I am attempting to program the Chow-test for VAR models as implemented
in JMulti. In order to incorporate the bootstrapping part, the original
reduced-form VAR needs to be simulated many times based on a resampling
technique, as e.g. described in Lütkepohl's "New Introduction to
Multiple Time Series Analysis".
My problem is the following:
In the case of estimating a VAR with deterministic terms and/or
exogenous, I am not sure how to account for these terms correctly. In
the reference of the "varsimul" command it is stated that these terms
can be handled by folding them into the U matrix.
I attached an example based on a VAR(1) including a linear trend. The
problem is about line 20 in the code, where "matrix U = u .+ B" accounts
for the constant, but I am not sure whether "matrix U = u .+ B .+ DD"
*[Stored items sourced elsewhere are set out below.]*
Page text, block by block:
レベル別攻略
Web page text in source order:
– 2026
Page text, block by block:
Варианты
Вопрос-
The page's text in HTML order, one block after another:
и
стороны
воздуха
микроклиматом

would be the correct form to account for the linear trend as well.
Well it's clear you need the trend term, without it it's not the same
model. In principle your code looks ok I guess, but I haven't checked
whether you picked the right coefficients.
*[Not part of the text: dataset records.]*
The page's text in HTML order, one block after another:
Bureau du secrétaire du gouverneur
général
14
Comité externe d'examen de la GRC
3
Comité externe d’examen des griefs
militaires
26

One further thing to check: you define your 'trend' variable yourself,
but the scaling (starting value) is arbitrary. E.g. you could use
0,1,2... or 1,2,3... The scaling will be picked up by the estimated
constant term. So to really simulate the same model, you need to make
sure that the scaling of the trend term in gretl's 'var ... --trend'
command is the same as your own trend term. This could get tricky if
gretl's trend term were bound to the dataset range (the index variable),
which means that the starting value would depend on the effective sample
which is chosen.
Don't know if I made myself clear here.